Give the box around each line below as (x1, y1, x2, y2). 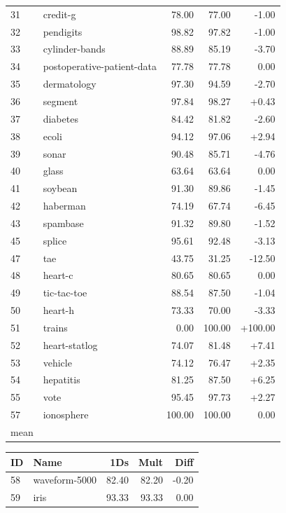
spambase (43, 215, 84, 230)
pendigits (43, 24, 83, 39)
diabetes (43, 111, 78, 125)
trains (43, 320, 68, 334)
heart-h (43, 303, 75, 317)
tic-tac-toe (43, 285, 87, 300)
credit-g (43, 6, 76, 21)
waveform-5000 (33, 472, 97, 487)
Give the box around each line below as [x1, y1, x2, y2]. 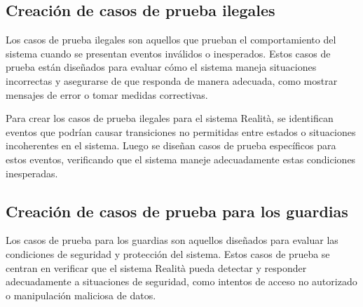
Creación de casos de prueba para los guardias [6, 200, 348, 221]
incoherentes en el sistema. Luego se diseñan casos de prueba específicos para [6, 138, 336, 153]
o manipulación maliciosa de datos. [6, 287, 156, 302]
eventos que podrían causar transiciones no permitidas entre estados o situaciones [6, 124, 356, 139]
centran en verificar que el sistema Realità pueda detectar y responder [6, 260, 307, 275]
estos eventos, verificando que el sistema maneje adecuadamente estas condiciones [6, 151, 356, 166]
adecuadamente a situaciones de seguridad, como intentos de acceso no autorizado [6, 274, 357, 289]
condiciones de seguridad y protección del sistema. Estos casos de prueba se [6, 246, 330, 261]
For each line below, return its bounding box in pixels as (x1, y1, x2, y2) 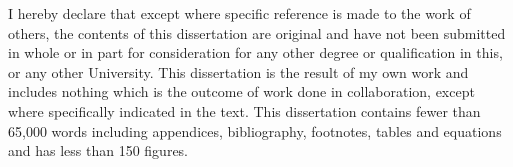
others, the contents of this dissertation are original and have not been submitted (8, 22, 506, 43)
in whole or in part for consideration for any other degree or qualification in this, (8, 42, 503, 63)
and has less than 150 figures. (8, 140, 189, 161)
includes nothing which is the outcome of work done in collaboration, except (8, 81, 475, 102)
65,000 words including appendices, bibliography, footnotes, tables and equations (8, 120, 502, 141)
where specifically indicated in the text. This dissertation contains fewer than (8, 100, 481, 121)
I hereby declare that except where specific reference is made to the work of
·····
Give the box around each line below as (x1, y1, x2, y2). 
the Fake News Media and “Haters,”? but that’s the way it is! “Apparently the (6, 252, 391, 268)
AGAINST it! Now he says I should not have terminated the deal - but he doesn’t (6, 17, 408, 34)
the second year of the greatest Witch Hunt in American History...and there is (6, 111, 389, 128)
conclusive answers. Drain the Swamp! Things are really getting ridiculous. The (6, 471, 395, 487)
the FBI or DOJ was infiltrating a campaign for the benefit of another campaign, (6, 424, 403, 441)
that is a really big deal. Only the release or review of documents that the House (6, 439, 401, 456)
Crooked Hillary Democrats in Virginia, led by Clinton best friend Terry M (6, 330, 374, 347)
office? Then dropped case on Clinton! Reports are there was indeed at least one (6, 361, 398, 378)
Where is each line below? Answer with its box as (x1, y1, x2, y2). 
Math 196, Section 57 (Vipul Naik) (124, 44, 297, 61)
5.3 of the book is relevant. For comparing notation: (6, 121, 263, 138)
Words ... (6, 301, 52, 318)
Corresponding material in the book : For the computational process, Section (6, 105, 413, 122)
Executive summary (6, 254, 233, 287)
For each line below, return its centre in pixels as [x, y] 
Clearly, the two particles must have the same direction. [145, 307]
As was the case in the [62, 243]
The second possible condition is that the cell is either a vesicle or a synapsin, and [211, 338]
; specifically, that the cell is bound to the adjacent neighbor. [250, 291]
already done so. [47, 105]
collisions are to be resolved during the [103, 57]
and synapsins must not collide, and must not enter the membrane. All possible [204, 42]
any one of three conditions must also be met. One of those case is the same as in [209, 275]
·····
■ YOUR ASSIGNMENT: After locating "pendigits (43, 24, 83, 39)" and "incoherentes en el" in the records above, return exactly the line holding each one and every line between them; leave out the pictures.

■ WRITTEN SOLUTION:
pendigits (43, 24, 83, 39)
diabetes (43, 111, 78, 125)
trains (43, 320, 68, 334)
heart-h (43, 303, 75, 317)
tic-tac-toe (43, 285, 87, 300)
credit-g (43, 6, 76, 21)
waveform-5000 (33, 472, 97, 487)
Give the box around each line below as [x1, y1, x2, y2]. 
Creación de casos de prueba para los guardias [6, 200, 348, 221]
incoherentes en el sistema. Luego se diseñan casos de prueba específicos para [6, 138, 336, 153]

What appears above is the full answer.